After our dive, Milt & Susan, Doug & Jessica, Mel & Steve, and Allie were waiting for us. They'd found a couple of vans to take us on a tour around Grand Cayman. We stopped at a Turtle farm where they raise thousands of turtles for food and to release back into the wild. There were small ones and enormous 600 pound ones. We stopped at a rum cake factory then went to Hell. (HaHaHa!) Hell was named for it's black iron shore formations that are estimated to be 1.5 million years old. I guess they named it Hell because someone said it must be what Hell looks like. But they put a post office there so all the tourists could send post cards from Hell. We didn't have any addresses with us! But we slapped one together for our good friend James and sent it to him at work since we knew he'd really appreciate the gesture.



JAMAICA
On Tuesday, Greg and I were out on the deck having breakfast as we pulled into Ocho Rios, Jamaica. We met everyone and walked right off the boat into the port where there were swarms of tour buses and vans. Our guy was waiting for us (Dave had it all set up for us before hand). He got us saying "No Problem, Mon!" right away. I couldn't believe how lush and green everything was. They drove us to the Dunn River Fall's where we hiked an amazing waterfall. It was tons of fun. There were some great pictures taken. We hoped in the van and they drove us through the Fern Gully. The road had formerly been a river which had since been diverted by an earthquake. So the sides were really steep & it twisted and turned, just like a river.
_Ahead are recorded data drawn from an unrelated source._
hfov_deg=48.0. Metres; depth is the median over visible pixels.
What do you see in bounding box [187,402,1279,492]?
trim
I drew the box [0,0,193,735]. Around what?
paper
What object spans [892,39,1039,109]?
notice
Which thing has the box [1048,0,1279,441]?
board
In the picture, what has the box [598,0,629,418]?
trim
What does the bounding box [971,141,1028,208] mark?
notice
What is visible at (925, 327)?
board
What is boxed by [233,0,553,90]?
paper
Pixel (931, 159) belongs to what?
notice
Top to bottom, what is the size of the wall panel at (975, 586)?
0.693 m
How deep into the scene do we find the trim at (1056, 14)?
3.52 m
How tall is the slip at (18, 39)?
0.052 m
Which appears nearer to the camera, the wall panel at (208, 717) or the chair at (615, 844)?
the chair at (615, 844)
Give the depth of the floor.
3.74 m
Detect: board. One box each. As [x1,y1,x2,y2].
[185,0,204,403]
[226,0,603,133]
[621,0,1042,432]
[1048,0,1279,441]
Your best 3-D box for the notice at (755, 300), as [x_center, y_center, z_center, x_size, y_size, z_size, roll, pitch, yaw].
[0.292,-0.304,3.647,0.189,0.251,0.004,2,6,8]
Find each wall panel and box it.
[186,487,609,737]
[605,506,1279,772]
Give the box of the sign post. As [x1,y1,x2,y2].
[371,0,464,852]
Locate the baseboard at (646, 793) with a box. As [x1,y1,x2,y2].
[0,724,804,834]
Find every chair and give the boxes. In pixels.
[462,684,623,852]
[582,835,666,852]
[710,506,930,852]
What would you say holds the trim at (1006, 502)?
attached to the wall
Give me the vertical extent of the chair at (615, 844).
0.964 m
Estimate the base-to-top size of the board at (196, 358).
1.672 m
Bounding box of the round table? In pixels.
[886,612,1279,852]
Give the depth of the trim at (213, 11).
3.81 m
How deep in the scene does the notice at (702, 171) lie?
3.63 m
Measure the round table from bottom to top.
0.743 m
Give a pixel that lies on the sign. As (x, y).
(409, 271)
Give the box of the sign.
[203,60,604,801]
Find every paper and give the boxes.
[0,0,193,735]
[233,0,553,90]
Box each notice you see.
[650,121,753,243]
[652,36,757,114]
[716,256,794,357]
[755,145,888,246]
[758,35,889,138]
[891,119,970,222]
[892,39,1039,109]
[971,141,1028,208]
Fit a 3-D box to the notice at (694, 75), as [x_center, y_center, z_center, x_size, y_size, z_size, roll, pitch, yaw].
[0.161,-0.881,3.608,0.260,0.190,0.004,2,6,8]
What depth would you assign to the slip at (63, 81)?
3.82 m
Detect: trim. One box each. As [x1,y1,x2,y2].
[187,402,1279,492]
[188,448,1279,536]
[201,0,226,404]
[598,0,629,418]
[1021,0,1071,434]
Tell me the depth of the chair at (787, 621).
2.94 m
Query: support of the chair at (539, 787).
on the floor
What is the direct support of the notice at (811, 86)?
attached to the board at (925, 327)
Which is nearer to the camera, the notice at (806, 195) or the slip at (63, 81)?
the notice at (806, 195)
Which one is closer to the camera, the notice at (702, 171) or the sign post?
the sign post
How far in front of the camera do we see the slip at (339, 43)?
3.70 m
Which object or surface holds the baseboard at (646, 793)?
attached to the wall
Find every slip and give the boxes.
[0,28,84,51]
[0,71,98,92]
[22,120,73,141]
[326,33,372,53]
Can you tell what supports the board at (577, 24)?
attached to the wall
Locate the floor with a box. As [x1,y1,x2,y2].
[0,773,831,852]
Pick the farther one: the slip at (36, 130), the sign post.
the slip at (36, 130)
Along the side were cave where cave-men lived & had lived for decades. We saw the tiniest of shacks and huts and then huge expansive beautiful mansions. I loved driving through the neighborhoods and seeing the kids run around or waiting for their school bus.
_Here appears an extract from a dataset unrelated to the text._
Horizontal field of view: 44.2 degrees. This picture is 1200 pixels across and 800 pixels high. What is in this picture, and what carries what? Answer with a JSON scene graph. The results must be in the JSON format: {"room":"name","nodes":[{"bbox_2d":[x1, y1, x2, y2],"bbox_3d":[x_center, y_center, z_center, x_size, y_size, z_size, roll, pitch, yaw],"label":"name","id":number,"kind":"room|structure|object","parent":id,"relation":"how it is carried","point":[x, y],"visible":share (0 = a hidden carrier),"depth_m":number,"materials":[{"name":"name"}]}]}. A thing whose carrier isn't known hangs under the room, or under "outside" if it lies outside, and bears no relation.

Our next stop was tubing down the White River (they joked that it was named that because so many white people come floating down it every day). It was hysterically fun. We had 2 river guides that would swim really fast past us so that they could get ahead to push us out of brush or away from rocks. Sometimes they'd jump out of the river, disappear into the jungle then come jumping back into the river, just in time to guide us through some rapids. We stopped about half way down the river for a little cliff diving. Now, it never even occurred to me that I would jump.. I don't jump off of little diving boards into a swimming pool. Dave, Greg, Jeff, Milt, and Doug all jumped, then Melené jumped. Steve was being a total chicken. I thought.. wouldn't it be funny if I jumped and Steve didn't. So I did it! I jumped! 15 feet and it was awesome (Okay, Greg said the cliff was more like 8, but it really seemed a lot higher!)! Then Nicole came in right behind me. Steve almost HAD to jump at that point.. and he finally did. I just kept thinking.. you know, when am I ever going to get the chance to jump off a cliff in Jamaica? I'm glad I just sucked it up and did it. At the end of the River was a little stand where we bought the boys some bright Rastafarian hats complete with braids and beads.

How ironic to be in Jamaica on Bob Marley's birthday. Our guide sang his favorite songs to us as they drove us to a craft market where we did a little shopping. We found some t-shirts for the boys & a sweet little steel drum. I loved Jamaica and would definitely go back. (especially because I'm sure there's great diving there too!)

We loved the cruise & had an awesome time. We can't wait to get on our next one and want all of our friends to go with us.. so come on! It's going to be great!